Por la noche en el hospital saqué de mi bolsa de viaje la carpeta con el bloc de papeles que Vinner me había entregado. Y el periódico inglés —la foto de Chakh, la leyenda: MUERE UNO DE LOS DIRIGENTES DE LA RED NUCLEAR. Esa foto, esa estúpida leyenda. Eso es lo que quedaría de su vida.

Al abrir la carpeta encontré un negativo que Vinner debió deslizar como señuelo. Lo estudié, y lo reconocí… Tú y yo pasamos hace tiempo dos semanas juntos en Rusia, después de más de tres años en el extranjero. Era febrero, cuando la abundancia de luz ya pregona la llegada de la primavera. Embriagados por esos días de sol, creimos por un momento poder vivir una vida como los demás, con la apacible acumulación de recuerdos, cartas, fotos.
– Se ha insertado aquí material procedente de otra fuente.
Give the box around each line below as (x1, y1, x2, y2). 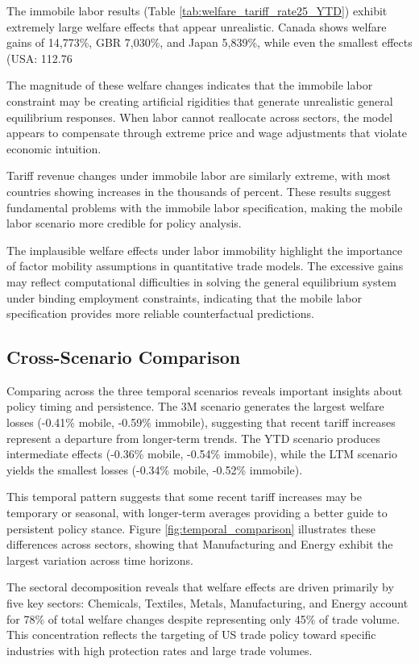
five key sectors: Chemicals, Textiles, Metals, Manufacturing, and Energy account (6, 595, 409, 612)
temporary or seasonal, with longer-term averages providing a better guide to (6, 504, 388, 521)
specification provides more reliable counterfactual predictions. (6, 305, 314, 322)
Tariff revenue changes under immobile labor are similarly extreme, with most (6, 167, 391, 184)
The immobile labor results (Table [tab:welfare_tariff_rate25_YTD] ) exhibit (6, 2, 388, 19)
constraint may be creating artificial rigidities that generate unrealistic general (6, 92, 393, 109)
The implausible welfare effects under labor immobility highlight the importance (6, 241, 403, 258)
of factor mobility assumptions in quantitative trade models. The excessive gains (6, 257, 404, 274)
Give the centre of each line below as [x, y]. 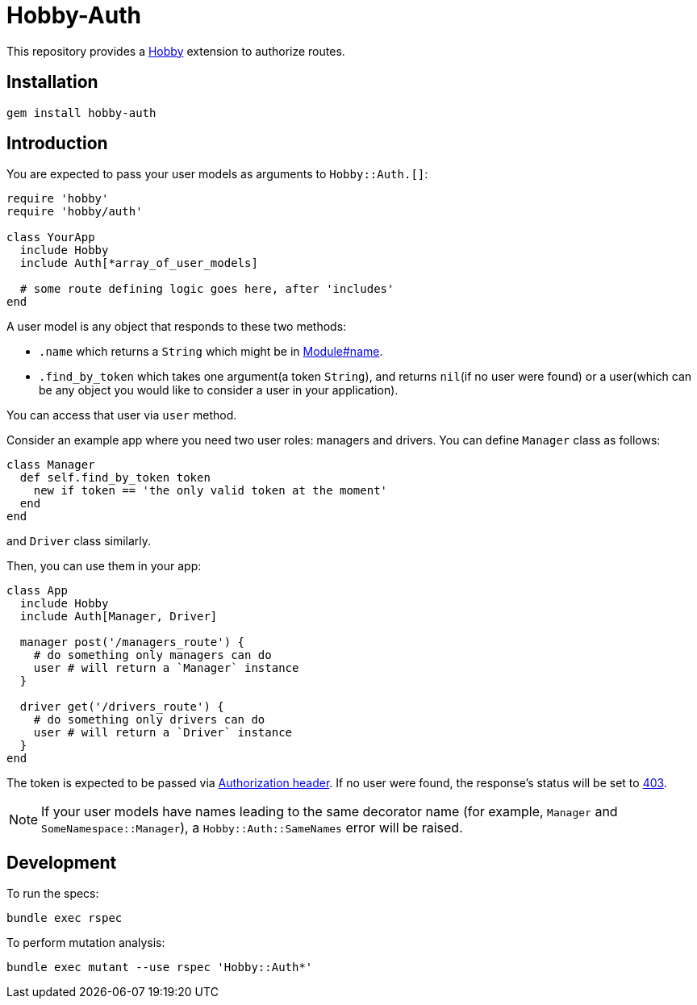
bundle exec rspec [65, 918]
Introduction [57, 144]
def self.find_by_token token [115, 478]
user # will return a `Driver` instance [163, 733]
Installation [52, 82]
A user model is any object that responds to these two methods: [177, 327]
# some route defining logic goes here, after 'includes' [207, 289]
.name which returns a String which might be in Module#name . [211, 352]
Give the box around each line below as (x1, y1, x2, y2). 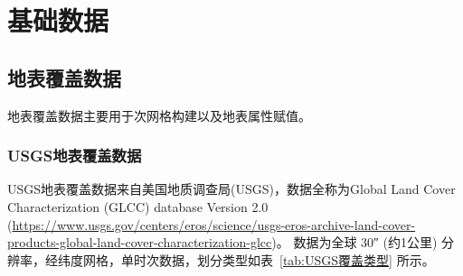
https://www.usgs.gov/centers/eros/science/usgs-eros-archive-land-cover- (12, 215, 416, 234)
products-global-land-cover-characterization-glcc (7, 233, 272, 252)
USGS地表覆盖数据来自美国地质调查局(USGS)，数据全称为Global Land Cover (7, 179, 456, 198)
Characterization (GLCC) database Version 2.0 (7, 197, 269, 216)
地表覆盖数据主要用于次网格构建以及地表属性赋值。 (7, 106, 311, 124)
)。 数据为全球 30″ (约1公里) (271, 233, 438, 252)
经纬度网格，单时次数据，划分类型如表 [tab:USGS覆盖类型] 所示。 (44, 250, 435, 269)
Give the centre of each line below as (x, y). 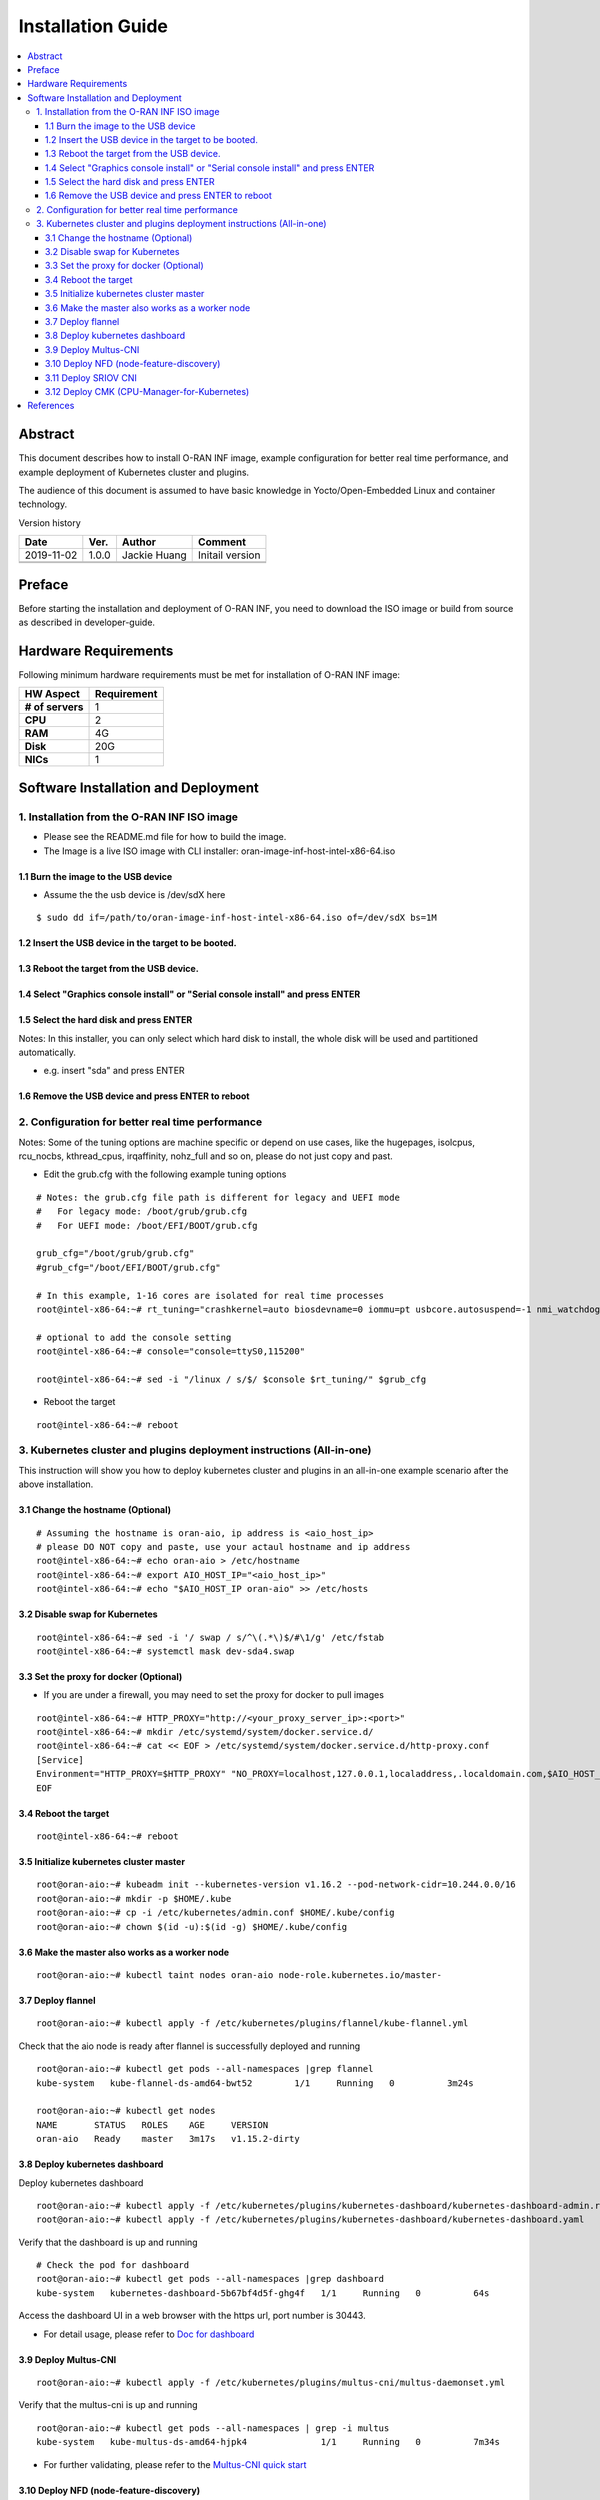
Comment (222, 542)
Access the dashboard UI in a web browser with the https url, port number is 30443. (192, 2316)
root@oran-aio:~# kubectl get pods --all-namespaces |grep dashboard (210, 2279)
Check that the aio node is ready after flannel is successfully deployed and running (189, 2046)
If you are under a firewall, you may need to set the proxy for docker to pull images (214, 1695)
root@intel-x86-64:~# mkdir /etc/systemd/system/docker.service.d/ (205, 1732)
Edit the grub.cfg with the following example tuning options (165, 1174)
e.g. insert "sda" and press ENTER (114, 1071)
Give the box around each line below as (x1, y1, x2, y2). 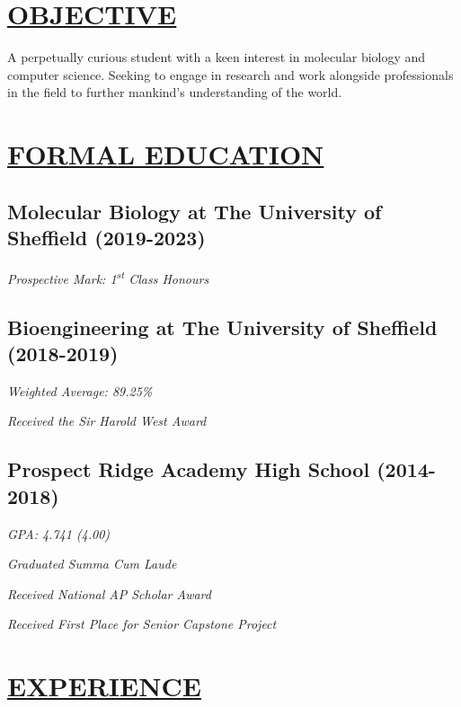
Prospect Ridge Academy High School (7, 455, 370, 483)
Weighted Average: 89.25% (7, 381, 153, 400)
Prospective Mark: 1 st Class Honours (7, 266, 209, 287)
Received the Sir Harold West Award (7, 411, 207, 430)
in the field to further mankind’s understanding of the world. (7, 83, 342, 102)
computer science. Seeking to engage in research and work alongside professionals (7, 65, 454, 84)
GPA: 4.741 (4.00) (7, 524, 111, 543)
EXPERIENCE (7, 667, 201, 704)
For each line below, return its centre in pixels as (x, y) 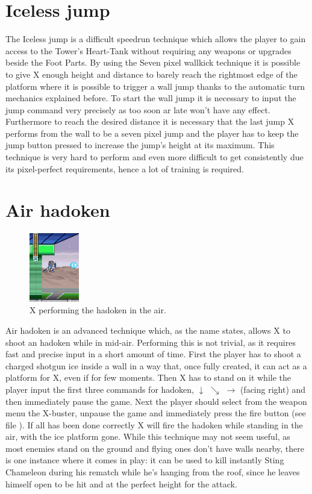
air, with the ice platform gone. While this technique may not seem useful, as (148, 436)
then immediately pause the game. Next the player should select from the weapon (156, 401)
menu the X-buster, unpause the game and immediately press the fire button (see (156, 413)
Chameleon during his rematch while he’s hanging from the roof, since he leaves (153, 472)
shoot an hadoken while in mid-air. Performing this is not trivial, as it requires (151, 342)
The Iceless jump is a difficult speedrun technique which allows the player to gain (156, 39)
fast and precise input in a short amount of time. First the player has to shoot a (153, 354)
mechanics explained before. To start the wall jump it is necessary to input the (151, 98)
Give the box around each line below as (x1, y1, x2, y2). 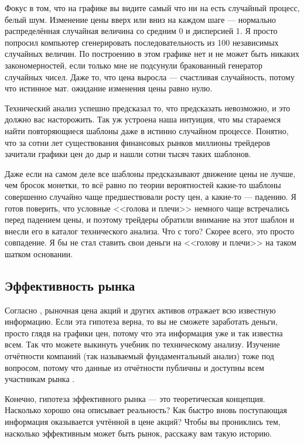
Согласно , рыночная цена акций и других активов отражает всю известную (5, 304, 276, 316)
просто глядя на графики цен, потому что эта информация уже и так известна (5, 326, 283, 339)
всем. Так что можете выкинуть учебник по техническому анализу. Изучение (5, 338, 280, 350)
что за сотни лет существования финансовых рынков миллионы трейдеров (5, 136, 270, 148)
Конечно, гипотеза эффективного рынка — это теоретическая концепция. (5, 392, 265, 404)
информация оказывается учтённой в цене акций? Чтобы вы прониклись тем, (5, 415, 281, 428)
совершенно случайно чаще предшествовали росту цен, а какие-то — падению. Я (5, 190, 296, 202)
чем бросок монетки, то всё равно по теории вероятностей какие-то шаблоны (5, 179, 281, 191)
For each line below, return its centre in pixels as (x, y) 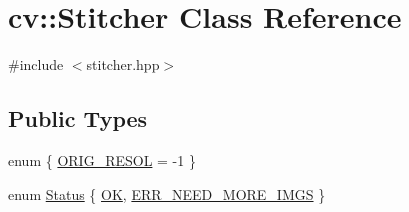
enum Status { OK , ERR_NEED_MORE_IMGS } (167, 193)
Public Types (78, 118)
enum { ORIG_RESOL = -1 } (102, 159)
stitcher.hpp (123, 64)
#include (36, 64)
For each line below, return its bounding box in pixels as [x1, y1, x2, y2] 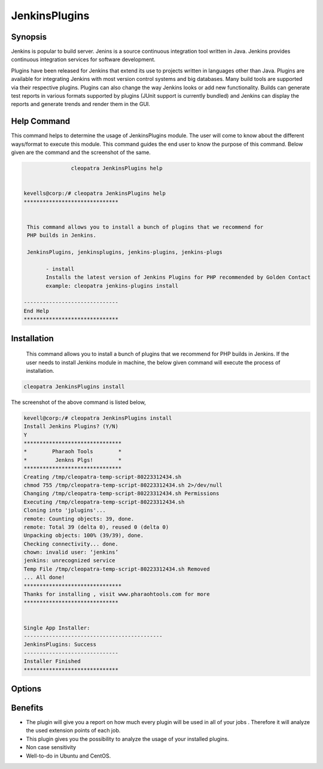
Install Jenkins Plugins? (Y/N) [23, 423, 119, 430]
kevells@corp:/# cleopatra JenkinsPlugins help [23, 190, 166, 197]
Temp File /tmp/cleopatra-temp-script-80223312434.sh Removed [23, 565, 210, 572]
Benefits [11, 702, 44, 713]
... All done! [23, 574, 65, 581]
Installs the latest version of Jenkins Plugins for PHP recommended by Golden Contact [45, 274, 311, 281]
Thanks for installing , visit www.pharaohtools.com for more [23, 591, 210, 598]
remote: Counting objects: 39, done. [23, 515, 135, 522]
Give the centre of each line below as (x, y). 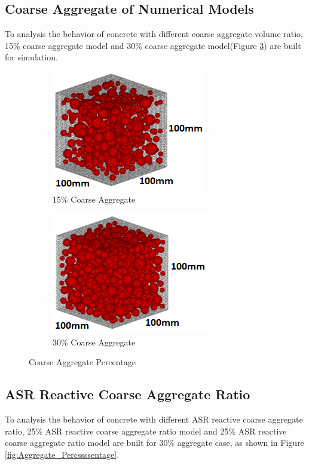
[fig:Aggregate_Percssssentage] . (62, 454)
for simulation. (31, 57)
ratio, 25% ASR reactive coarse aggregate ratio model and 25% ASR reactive (146, 431)
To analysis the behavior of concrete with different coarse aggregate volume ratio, (154, 34)
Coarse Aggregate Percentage (82, 362)
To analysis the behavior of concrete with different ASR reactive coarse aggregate (154, 419)
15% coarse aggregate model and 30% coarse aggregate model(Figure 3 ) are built (153, 45)
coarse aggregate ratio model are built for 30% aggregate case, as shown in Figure (154, 443)
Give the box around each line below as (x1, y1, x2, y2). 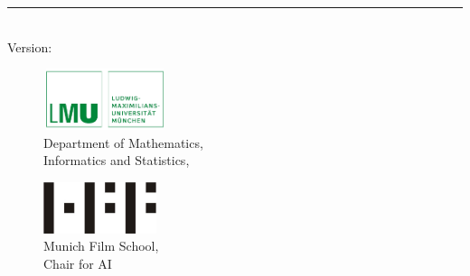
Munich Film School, (43, 236, 159, 255)
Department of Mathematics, (43, 133, 203, 152)
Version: (7, 37, 52, 56)
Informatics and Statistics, (43, 151, 190, 170)
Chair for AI (43, 253, 112, 272)
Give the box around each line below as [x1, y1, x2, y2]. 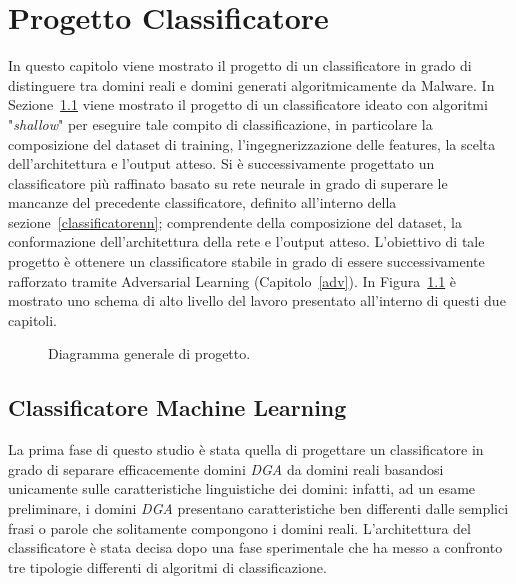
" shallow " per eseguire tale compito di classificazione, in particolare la [8, 113, 433, 134]
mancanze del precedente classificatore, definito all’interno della [8, 192, 397, 213]
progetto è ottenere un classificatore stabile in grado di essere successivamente [8, 251, 485, 272]
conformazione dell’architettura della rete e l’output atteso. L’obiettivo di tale [8, 231, 485, 252]
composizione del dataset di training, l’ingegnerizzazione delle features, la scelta [8, 133, 496, 154]
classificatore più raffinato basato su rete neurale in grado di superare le [8, 172, 448, 193]
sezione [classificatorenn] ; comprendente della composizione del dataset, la [8, 211, 462, 232]
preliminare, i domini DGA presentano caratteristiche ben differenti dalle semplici [8, 498, 509, 519]
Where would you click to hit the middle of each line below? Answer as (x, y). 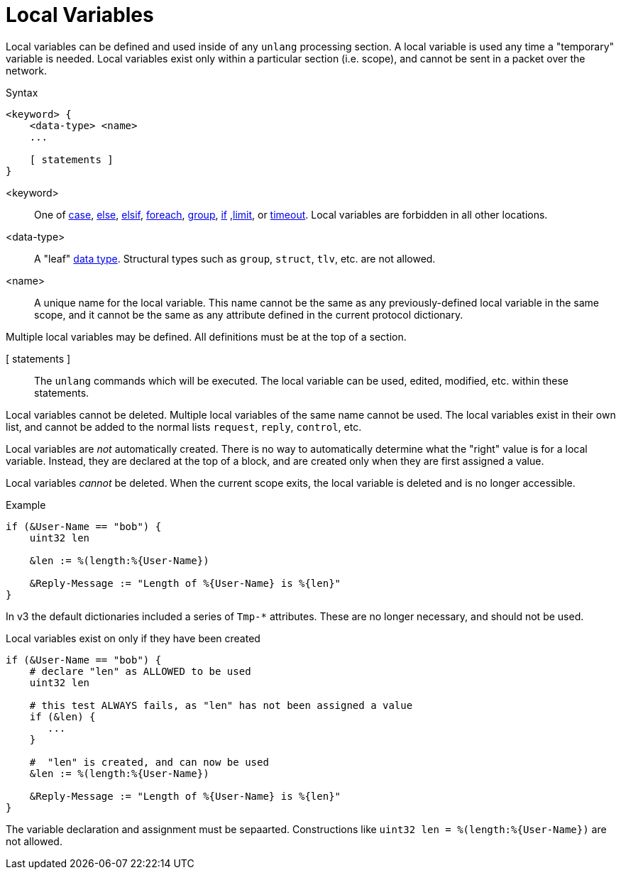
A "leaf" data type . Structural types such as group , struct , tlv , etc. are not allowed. (235, 258)
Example (26, 505)
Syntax (22, 92)
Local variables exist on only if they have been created (133, 638)
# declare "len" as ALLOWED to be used (140, 671)
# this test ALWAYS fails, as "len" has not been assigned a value (221, 705)
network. (27, 70)
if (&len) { (62, 716)
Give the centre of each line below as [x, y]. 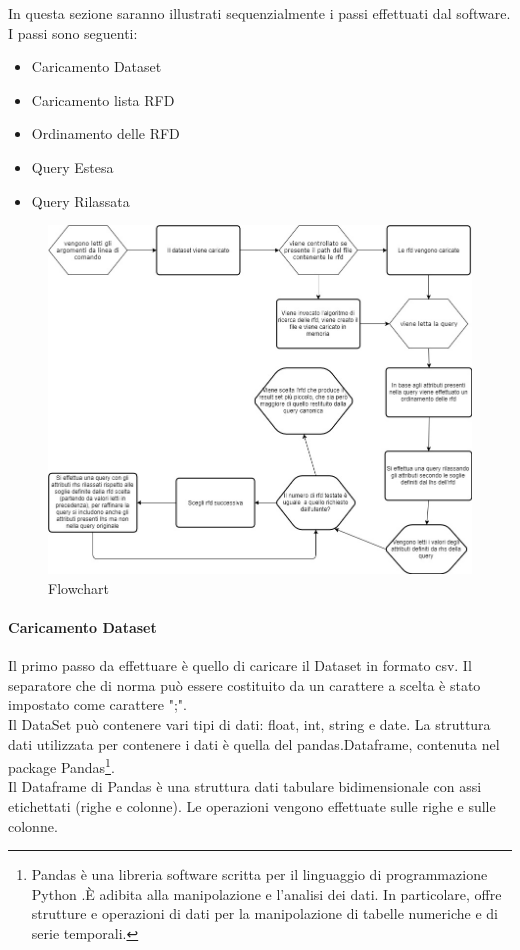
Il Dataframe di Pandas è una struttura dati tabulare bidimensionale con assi [245, 786]
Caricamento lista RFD [103, 99]
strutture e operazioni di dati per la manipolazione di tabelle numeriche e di [264, 913]
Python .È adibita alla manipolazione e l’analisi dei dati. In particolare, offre [266, 893]
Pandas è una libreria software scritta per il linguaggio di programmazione [259, 874]
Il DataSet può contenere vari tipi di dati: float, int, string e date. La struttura [249, 723]
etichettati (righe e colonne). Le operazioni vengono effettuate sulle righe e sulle [252, 805]
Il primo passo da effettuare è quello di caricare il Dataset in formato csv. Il [240, 665]
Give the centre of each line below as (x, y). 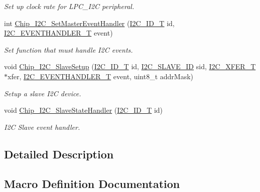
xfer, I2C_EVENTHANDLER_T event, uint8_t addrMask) (101, 76)
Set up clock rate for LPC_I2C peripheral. (69, 6)
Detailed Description (59, 154)
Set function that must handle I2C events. (69, 49)
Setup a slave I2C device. (43, 93)
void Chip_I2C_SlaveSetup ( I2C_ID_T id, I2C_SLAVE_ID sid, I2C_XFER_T (130, 66)
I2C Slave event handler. (42, 127)
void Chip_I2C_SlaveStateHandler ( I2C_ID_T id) (84, 110)
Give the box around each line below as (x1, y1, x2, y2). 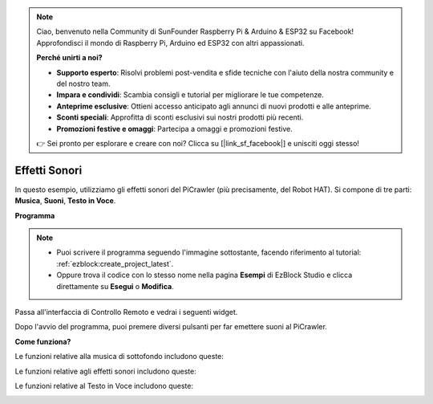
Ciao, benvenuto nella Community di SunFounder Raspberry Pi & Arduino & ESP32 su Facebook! (36, 27, 354, 36)
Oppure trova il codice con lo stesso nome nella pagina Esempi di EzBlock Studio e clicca (56, 270, 353, 280)
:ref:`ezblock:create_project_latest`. (56, 259, 174, 268)
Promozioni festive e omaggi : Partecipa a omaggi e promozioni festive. (56, 124, 293, 133)
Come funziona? (14, 337, 71, 346)
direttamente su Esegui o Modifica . (56, 281, 174, 291)
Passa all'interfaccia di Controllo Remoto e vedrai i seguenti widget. (14, 307, 238, 316)
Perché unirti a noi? (36, 53, 103, 63)
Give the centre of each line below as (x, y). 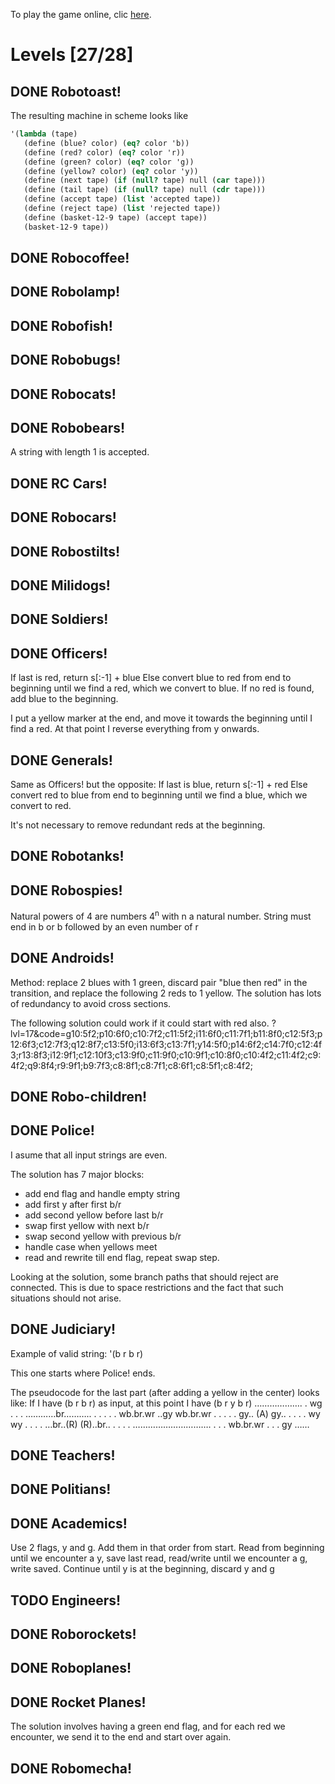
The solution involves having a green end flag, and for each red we (148, 1726)
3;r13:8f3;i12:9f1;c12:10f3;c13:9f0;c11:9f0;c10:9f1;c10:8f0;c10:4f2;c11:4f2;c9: (166, 1055)
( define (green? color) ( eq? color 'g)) (109, 162)
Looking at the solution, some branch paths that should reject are (144, 1276)
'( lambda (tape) (44, 134)
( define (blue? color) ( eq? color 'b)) (106, 143)
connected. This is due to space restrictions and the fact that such (147, 1287)
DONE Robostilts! (65, 551)
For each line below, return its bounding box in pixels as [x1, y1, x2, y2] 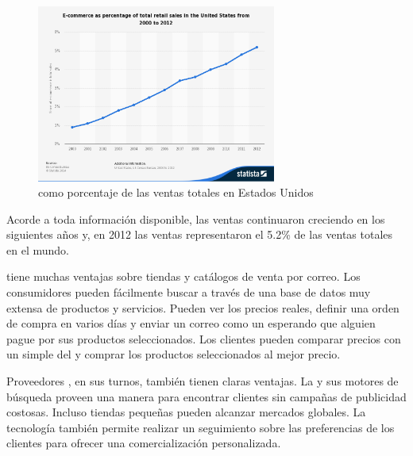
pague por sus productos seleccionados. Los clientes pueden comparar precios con [6, 330, 401, 347]
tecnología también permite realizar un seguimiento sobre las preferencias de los [6, 419, 395, 435]
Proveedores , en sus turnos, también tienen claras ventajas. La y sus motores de [6, 373, 399, 389]
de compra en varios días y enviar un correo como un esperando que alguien [6, 315, 376, 331]
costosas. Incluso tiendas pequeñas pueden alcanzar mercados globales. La [6, 404, 366, 420]
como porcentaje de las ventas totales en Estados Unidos [38, 184, 314, 201]
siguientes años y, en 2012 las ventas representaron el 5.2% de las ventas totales [6, 226, 393, 243]
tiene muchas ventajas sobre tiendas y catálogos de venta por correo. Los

Compré una cámara y para probarla hice un primer intento con el objetivo apuntando hacia abajo. Y el resultado fue esa extraña fotografía: el suelo nevado, un tramo de una vieja cerca de madera, y dos sombras sobre la superficie blanca que te cegaba a causa del sol. No guardamos ninguna de las fotos tomadas durante esas dos semanas, pues nos habrían traicionado en caso de registro. Sin embargo, esa imagen, sin referencias ni fecha, indescifrable para los demás, viajaba con nosotros (a veces la usabas como punto de lectura).

«La única huella de su vida». Acallé ese pensamiento incluso antes de haberlo formulado. Demasiado tarde, pues la verdad se imponía inexorable. En breve todo se resumiría en esa imagen de invierno donde sólo yo podía discernir tus rasgos o adivinar uno de los días de tu vida.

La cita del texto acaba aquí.